Write the listing below out again exactly, dropping the images.
=== ENTRIES PROVIDED ===
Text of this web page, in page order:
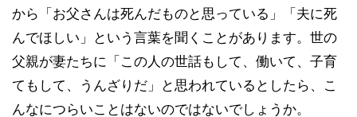
から「お父さんは死んだものと思っている」「夫に死
んでほしい」という言葉を聞くことがあります。世の
父親が妻たちに「この人の世話もして、働いて、子育
てもして、うんざりだ」と思われているとしたら、こ
んなにつらいことはないのではないでしょうか。
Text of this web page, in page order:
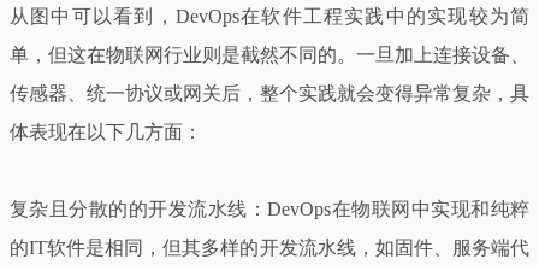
===
WRITTEN REPLY
Text of this web page, in page order:
から「お父さんは死んだものと思っている」「夫に死
んでほしい」という言葉を聞くことがあります。世の
父親が妻たちに「この人の世話もして、働いて、子育
てもして、うんざりだ」と思われているとしたら、こ
んなにつらいことはないのではないでしょうか。
Text of this web page, in page order:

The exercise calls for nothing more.